• [THE PROBLEM]
Under this line sits a listing. Repeat exactly and only its lines from the one holding "Where is each" through the one holding "end and the back end are"; skip pictures.

• [AVAILABLE DATA]
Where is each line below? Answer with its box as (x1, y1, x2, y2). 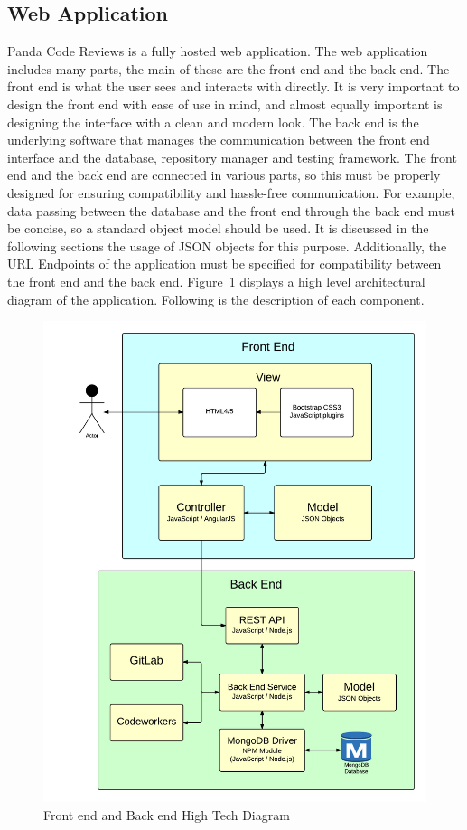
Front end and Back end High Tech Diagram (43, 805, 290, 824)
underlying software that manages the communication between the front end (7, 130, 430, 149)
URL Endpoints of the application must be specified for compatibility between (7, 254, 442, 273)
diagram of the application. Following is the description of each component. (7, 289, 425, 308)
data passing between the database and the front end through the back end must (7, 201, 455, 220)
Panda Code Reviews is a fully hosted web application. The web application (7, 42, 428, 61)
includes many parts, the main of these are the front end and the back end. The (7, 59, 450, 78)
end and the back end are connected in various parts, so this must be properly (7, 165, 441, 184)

--

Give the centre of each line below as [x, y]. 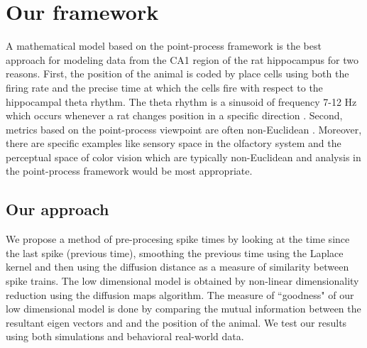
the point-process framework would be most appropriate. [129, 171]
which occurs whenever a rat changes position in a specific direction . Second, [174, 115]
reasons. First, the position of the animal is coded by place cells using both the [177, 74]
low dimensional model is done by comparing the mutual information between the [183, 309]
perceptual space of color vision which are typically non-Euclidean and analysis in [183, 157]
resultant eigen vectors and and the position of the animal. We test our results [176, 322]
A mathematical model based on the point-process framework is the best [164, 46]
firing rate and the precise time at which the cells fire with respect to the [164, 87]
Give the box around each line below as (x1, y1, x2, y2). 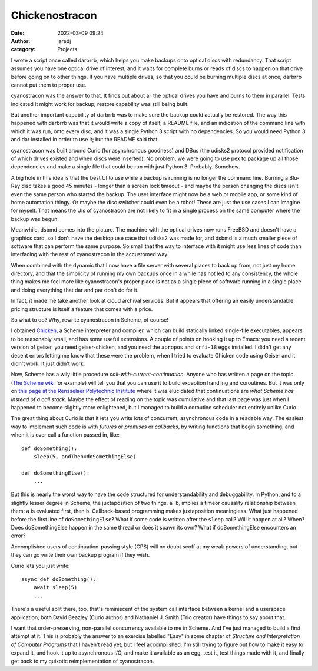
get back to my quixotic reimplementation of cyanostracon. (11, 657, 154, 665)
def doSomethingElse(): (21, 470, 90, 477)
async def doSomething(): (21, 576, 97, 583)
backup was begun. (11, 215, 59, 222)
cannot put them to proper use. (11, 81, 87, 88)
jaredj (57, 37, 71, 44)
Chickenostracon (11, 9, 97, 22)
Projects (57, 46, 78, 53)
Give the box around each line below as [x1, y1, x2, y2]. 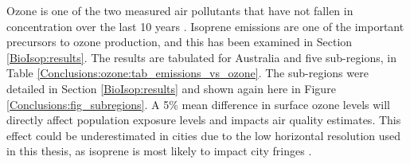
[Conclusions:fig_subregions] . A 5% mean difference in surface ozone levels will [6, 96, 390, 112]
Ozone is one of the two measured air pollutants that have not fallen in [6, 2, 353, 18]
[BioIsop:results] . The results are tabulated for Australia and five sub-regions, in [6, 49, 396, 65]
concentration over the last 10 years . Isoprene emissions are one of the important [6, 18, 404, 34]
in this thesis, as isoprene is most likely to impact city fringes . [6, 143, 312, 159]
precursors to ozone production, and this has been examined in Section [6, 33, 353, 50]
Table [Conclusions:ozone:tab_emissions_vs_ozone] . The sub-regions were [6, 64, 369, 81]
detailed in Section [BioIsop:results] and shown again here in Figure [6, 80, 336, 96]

• [YOUR SOLUTION]
Where is each line below? Answer with its box as (x1, y1, x2, y2). 
Front end and Back end High Tech Diagram (43, 805, 290, 824)
underlying software that manages the communication between the front end (7, 130, 430, 149)
URL Endpoints of the application must be specified for compatibility between (7, 254, 442, 273)
diagram of the application. Following is the description of each component. (7, 289, 425, 308)
data passing between the database and the front end through the back end must (7, 201, 455, 220)
Panda Code Reviews is a fully hosted web application. The web application (7, 42, 428, 61)
includes many parts, the main of these are the front end and the back end. The (7, 59, 450, 78)
end and the back end are connected in various parts, so this must be properly (7, 165, 441, 184)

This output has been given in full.